I shuddered. “He needs to be stopped.”

Ezra slid the most recent disappearance in front of me. “This one is our best shot.”

“Our best shot at what?”

“At finding the sorcerer. Are you busy tomorrow?”

“No …”

“Meet me here at nine a.m. and we’ll get started.” He tapped the page. “Her workplace first. We know what this guy looks like, which gives us an advantage the police don’t have. Someone must’ve seen the sorcerer scoping out the girl.”

“Right. Okay.” My brows pinched together. “What about Claude and his printout about you?”

He got to his feet. “Find one and we might find the other. See you tomorrow.”

“Sure.”

Crossing the room, he angled toward the stairs. Just before stepping out of sight, he glanced back. Our gazes met, and I shivered. His eyes were eerily expressionless, hiding his thoughts, but their intensity reminded me of a viper staring down its prey right before it struck.

He disappeared down the stairs, and I let out an explosive breath. Ezra Rowe, the Crow and Hammer mythic I most wanted to avoid, was now helping me find the albino sorcerer. On the plus side, he knew way more about investigating killers than I did.

On the downside, he was likely concealing a secret as dangerous as mine.

Chapter Fourteen

Talking to strangers was exhausting. I’d never had a stronger desire to live in the middle of a forest a thousand miles from another human being.

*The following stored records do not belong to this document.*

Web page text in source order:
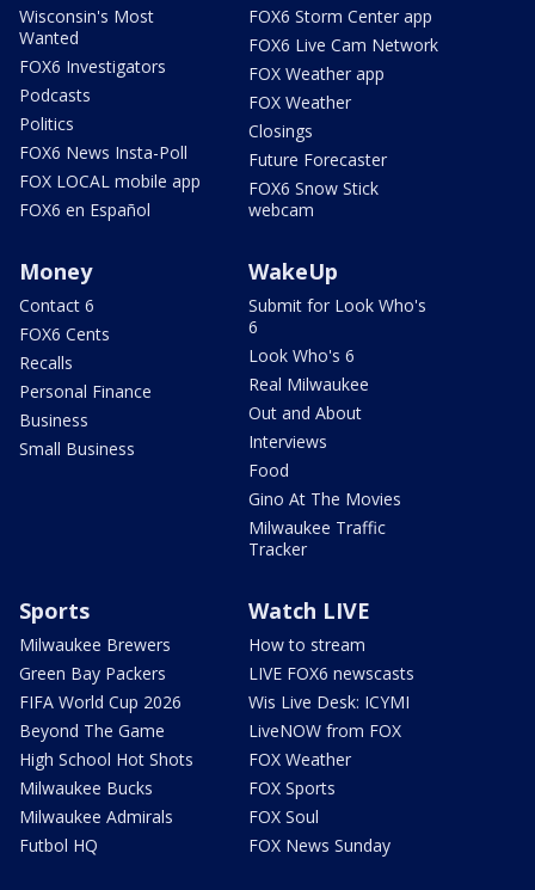
Wisconsin's Most
Wanted
FOX6 Investigators
Podcasts
Politics
FOX6 News Insta-Poll
FOX LOCAL mobile app
FOX6 en Español
FOX6 Storm Center app
FOX6 Live Cam Network
FOX Weather app
FOX Weather
Closings
Future Forecaster
FOX6 Snow Stick
webcam
Money
Contact 6
FOX6 Cents
Recalls
Personal Finance
Business
Small Business
WakeUp
Submit for Look Who's
6
Look Who's 6
Real Milwaukee
Out and About
Interviews
Food
Gino At The Movies
Milwaukee Traffic
Tracker
Sports
Milwaukee Brewers
Green Bay Packers
FIFA World Cup 2026
Beyond The Game
High School Hot Shots
Milwaukee Bucks
Milwaukee Admirals
Futbol HQ
Watch LIVE
How to stream
LIVE FOX6 newscasts
Wis Live Desk: ICYMI
LiveNOW from FOX
FOX Weather
FOX Sports
FOX Soul
FOX News Sunday
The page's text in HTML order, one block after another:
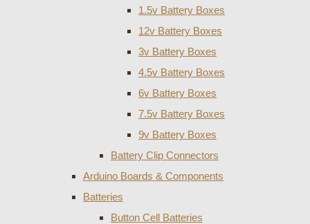
1.5v Battery Boxes
12v Battery Boxes
3v Battery Boxes
4.5v Battery Boxes
6v Battery Boxes
7.5v Battery Boxes
9v Battery Boxes
Battery Clip Connectors
Arduino Boards & Components
Batteries
Button Cell Batteries
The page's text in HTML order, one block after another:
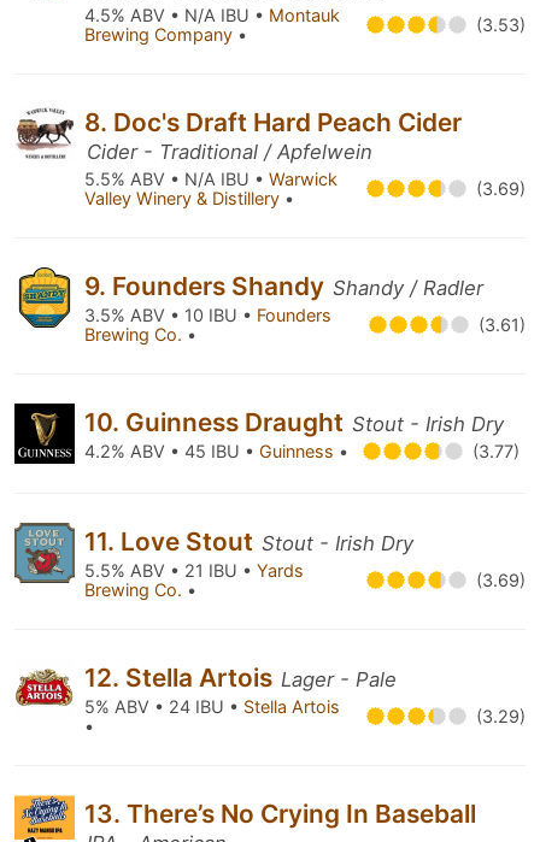
4.5% ABV • N/A IBU • Montauk
Brewing Company • (3.53)
8. Doc's Draft Hard Peach Cider
Cider - Traditional / Apfelwein
5.5% ABV • N/A IBU • Warwick
Valley Winery & Distillery • (3.69)
9. Founders Shandy Shandy / Radler
3.5% ABV • 10 IBU • Founders
Brewing Co. • (3.61)
10. Guinness Draught Stout - Irish Dry
4.2% ABV • 45 IBU • Guinness • (3.77)
11. Love Stout Stout - Irish Dry
5.5% ABV • 21 IBU • Yards
Brewing Co. • (3.69)
12. Stella Artois Lager - Pale
5% ABV • 24 IBU • Stella Artois
•
(3.29)
13. There’s No Crying In Baseball
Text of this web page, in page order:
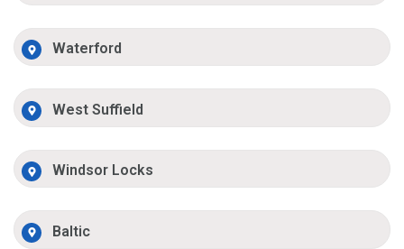
Waterford
West Suffield
Windsor Locks
Baltic
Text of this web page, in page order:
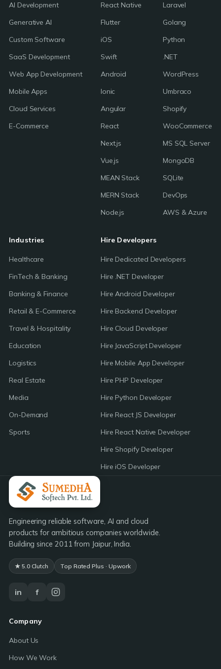
AI Development
Generative AI
Custom Software
SaaS Development
Web App Development
Mobile Apps
Cloud Services
E-Commerce
React Native
Flutter
iOS
Swift
Android
Ionic
Angular
React
Next.js
Vue.js
MEAN Stack
MERN Stack
Node.js
Laravel
Golang
Python
.NET
WordPress
Umbraco
Shopify
WooCommerce
MS SQL Server
MongoDB
SQLite
DevOps
AWS & Azure
Industries
Healthcare
FinTech & Banking
Banking & Finance
Retail & E-Commerce
Travel & Hospitality
Education
Logistics
Real Estate
Media
On-Demand
Sports
Hire Developers
Hire Dedicated Developers
Hire .NET Developer
Hire Android Developer
Hire Backend Developer
Hire Cloud Developer
Hire JavaScript Developer
Hire Mobile App Developer
Hire PHP Developer
Hire Python Developer
Hire React JS Developer
Hire React Native Developer
Hire Shopify Developer
Hire iOS Developer
Engineering reliable software, AI and cloud
products for ambitious companies worldwide.
Building since 2011 from Jaipur, India.
★ 5.0 Clutch Top Rated Plus · Upwork
in f
Company
About Us
How We Work

Bundled in my jacket and a sunshine-yellow scarf, I followed Ezra down the sidewalk. We’d spent the morning impersonating private investigators at the café where Yana Deneva had worked before disappearing a week ago. We’d asked her coworkers, and almost every customer who came in, when they’d last seen her and if they’d noticed an albino man.

Results: nothing. No one had seen the albino man. He must’ve gotten better at scoping his victims—or he hadn’t gone to her workplace.

I puffed out a breath and extended my stride to keep up with Ezra as we ascended the steps of an old four-story building with lots of windows. The lime-green sign above the entrance read, “Vancouver Community College.”

“Tori is taking classes here,” Ezra remarked as he opened the door. “Maybe it’s a good thing she’s away.”

“She’d be safe, though.” I patted the front of my jacket, absently checking for my infernus. “She isn’t the sorcerer’s type.”

“No, but the moment she learned a mythic was kidnapping and murdering young women from her neighborhood, she wouldn’t sleep until she personally kicked him face-first into the ground.”

I could see that. “Have you talked to her since she left?”

“No.” He looked away, speaking so quietly he couldn’t have intended for me to hear his next words. “I don’t want to talk to her.”

A cluster of chatting college students traipsed past, carrying large portfolio bags over their shoulders. Ezra adjusted his black beanie, untidy curls sticking out from beneath its knitted edge, and checked our info sheet on the victim.

“Yana was a theater student.” He looked around. “This way, I think.”

A few minutes later, we found ourselves standing at the back of a black-box theater room with tiered seating for a hundred people. A handful of students sat in the front row, and an older woman with her hair in a messy blond bun—the instructor, I assumed—stood in front of the stage. A young man paced back and forth, speaking passionately in iambic pentameter to his female costar.